Records from a data source
========
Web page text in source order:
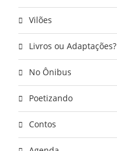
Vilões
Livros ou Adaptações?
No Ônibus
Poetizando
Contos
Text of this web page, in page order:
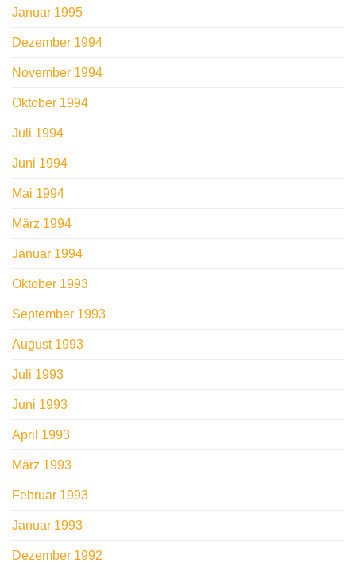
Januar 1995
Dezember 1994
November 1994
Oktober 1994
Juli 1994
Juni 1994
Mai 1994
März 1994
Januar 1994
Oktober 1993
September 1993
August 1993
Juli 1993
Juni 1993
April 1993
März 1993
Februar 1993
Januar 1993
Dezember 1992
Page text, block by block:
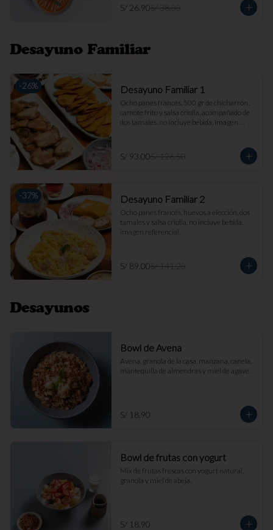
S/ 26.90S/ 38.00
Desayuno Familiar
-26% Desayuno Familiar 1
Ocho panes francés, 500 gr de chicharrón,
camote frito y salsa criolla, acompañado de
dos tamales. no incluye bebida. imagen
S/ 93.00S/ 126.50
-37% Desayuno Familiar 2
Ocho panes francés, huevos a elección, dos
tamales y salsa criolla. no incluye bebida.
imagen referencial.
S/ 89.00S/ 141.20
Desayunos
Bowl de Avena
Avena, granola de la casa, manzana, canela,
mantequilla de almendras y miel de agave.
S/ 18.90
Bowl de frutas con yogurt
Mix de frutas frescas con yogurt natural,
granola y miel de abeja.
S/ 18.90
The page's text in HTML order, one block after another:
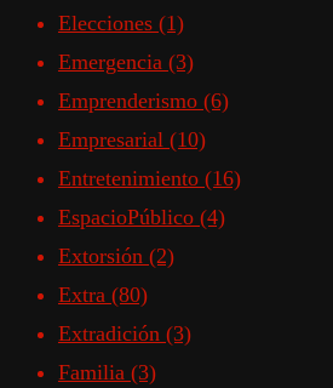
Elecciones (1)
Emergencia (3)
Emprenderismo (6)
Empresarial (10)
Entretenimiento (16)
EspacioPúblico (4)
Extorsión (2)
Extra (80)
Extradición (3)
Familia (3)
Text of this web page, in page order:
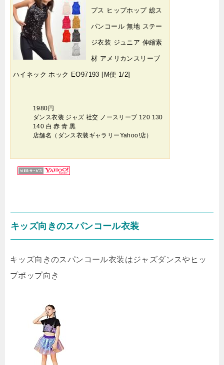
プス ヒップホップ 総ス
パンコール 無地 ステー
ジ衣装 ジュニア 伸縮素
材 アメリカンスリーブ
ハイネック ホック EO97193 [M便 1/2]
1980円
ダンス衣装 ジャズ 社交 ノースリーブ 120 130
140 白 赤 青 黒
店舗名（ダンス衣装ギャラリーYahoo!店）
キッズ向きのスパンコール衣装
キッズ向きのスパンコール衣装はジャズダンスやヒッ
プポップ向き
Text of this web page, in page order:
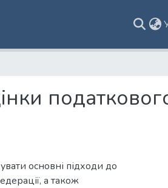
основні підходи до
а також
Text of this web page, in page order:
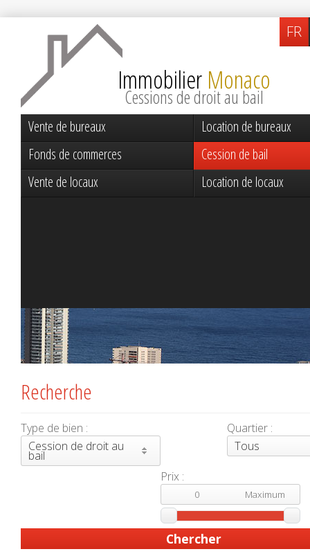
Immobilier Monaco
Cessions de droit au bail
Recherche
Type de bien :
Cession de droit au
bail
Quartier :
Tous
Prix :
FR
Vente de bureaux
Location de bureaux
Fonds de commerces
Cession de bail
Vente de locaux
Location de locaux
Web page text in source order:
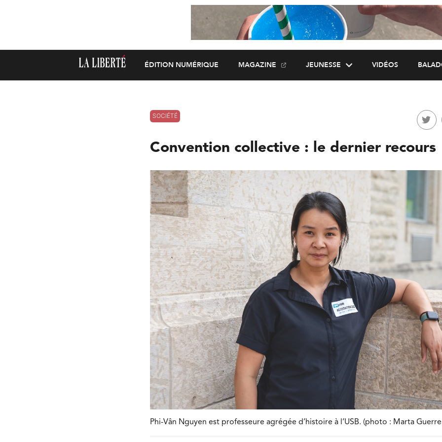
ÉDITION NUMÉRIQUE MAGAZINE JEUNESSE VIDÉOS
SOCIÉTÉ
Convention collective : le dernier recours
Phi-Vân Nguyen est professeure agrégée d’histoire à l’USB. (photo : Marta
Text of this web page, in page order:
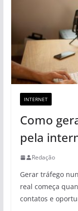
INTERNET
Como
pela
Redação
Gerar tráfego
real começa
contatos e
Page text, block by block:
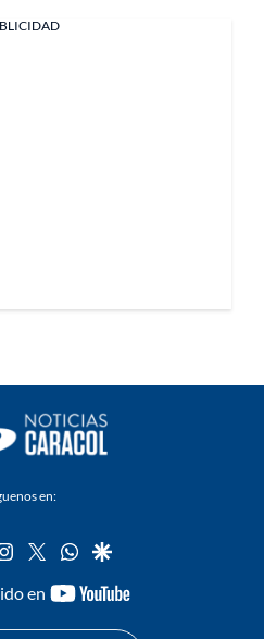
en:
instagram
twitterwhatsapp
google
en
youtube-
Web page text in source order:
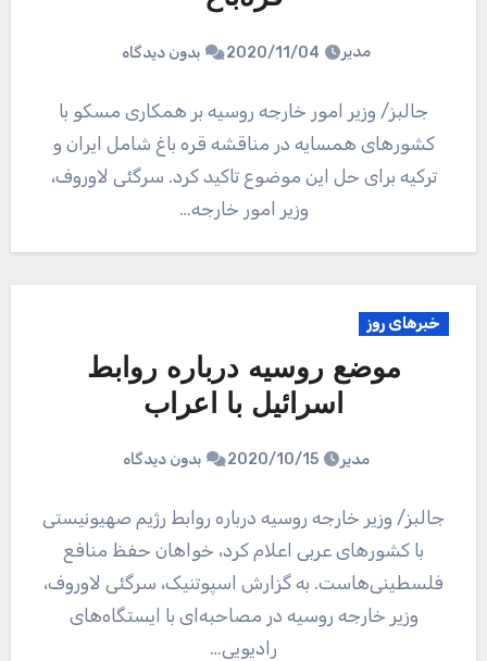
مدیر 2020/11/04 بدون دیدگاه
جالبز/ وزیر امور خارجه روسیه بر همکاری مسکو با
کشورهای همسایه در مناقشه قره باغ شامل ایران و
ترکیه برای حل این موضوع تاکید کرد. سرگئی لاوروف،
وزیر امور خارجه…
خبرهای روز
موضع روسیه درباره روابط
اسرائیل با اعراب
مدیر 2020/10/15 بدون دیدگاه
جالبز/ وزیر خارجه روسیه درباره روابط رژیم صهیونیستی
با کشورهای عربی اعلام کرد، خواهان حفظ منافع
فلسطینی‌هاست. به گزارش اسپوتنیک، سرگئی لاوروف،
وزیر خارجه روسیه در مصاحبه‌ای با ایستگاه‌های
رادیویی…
========
Would you please return all lines of the data that include the word "دیدگاه"?

• [Task solution]:
مدیر 2020/11/04 بدون دیدگاه
مدیر 2020/10/15 بدون دیدگاه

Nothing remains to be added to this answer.